A.2.3: A new topology is to be generated by adaptively specifying the distance d(x,y) for all x, y in C.

Use case type analysis of the process (A.3)

A.3: Introduce a pair wise semantics

A.3.1: Following a training algorithm, points are moved closer together or further apart based on either algorithmic computation or human inspection

A.3.2: Topologies can be produced by various methods.

A.3.2.1: Generalized Kohonen feature extraction, evolutional computing techniques.

A.3.2.2: From one point topological compactification of the line segment, and cluster using the Prueitt feature extraction algorithm.

Use case type analysis of the process (A.4)

A.4: Pair wise semantics can drive a clustering process to produce a new semantically endowed topology on the circle.

A.4.1: Features of the new space are identified by the nearness of representational points

A.4.2: Prueitt feature extraction is seen to be equivenant to Kohonen feature extraction

A.4.3: Prueitt feature extraction produces a specific distribution of points on the unit circle.
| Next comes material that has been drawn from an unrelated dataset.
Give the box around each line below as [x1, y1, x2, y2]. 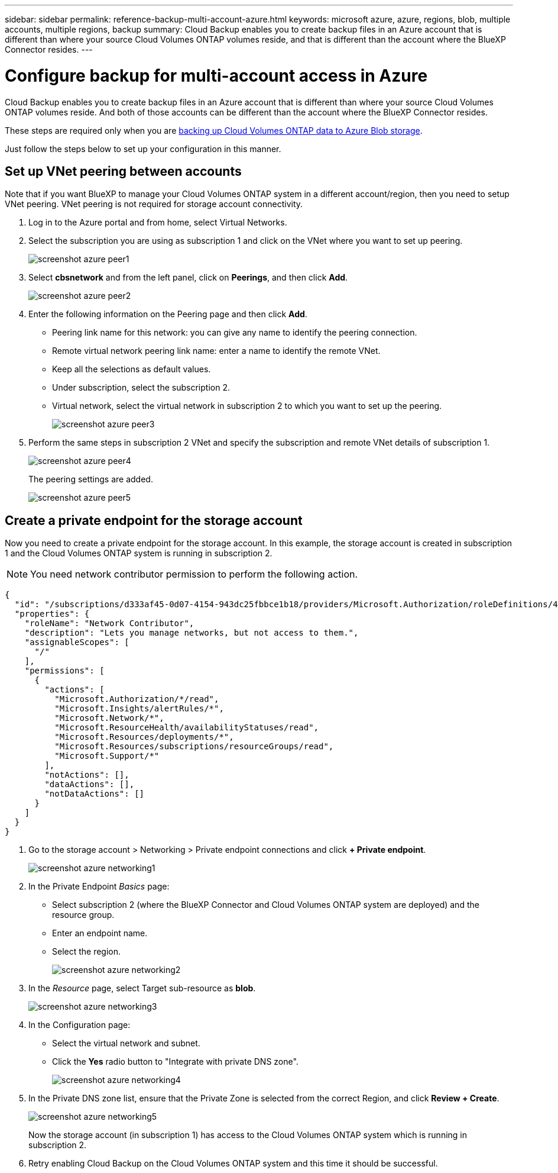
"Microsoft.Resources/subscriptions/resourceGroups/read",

A.4.3.1: The Prueitt distribution is defined as a limiting distribution which has semantically relevant clusters

A.4.3.2: As in associative neural networks, and other feature extraction algorithms, the Prueitt distribution is driven by a randomization of selection (of the order of pairing evaluation), and thus is not unique to that data set.
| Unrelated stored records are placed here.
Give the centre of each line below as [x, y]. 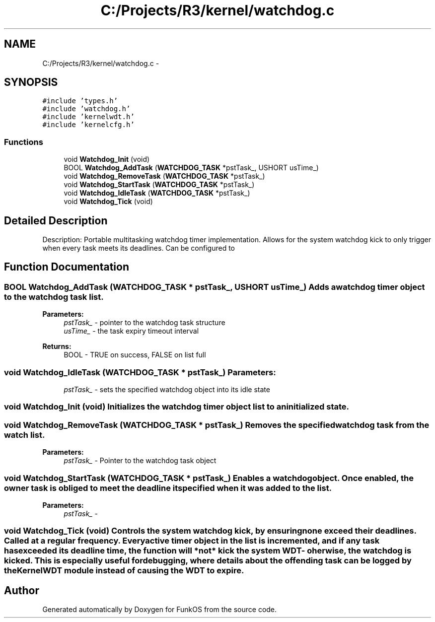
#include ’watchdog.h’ [86, 109]
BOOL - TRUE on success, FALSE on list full [135, 355]
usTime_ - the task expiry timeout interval [131, 331]
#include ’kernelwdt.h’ [88, 117]
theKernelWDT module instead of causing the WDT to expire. [124, 571]
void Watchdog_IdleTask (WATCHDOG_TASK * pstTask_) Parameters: [140, 372]
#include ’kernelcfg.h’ [88, 125]
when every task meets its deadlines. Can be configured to [139, 248]

A.4.3.3: Iterated feature extraction produces a quasi- complete enumeration of features, encoded within a topology.

A.4.3.4: The limiting distribution has a endowed semantics.

Use case type analysis of the process (A.5)

A.5: The clustering process can be mediated by human perceptual acuity

A.5.1: Phrase to Phrase association by human introspection as coded in a relational matrix.

A.5.2: Latent Semantic Indexing for co-occurrence, correlation and associative matrices.

Use case type analysis of the process (A.6)

A.6: The limiting distribution is viewed via CCG methodology

A.6.1: The CCG methodology is linear and assumes a regular limiting distribution.

A.6.1.1: The CCG technique finds a coloring patterning and modules (related in the number of columns in the grid), such that a principle of Super distribution can be used to prove a specific theorem using the limiting distribution.

A.6.1.2: Coloring pattern and modules is specific to the theorem in question

A.6.1.3: Given a limiting distribution that is metastable (a pattern is repeated) or stable (one condition is show to exist always beyond a certain point), then a theorem exists.

A.6.2: A non-linear CCG technique might have a grid of dimension higher than 2, as well as transformation operators that are statistical.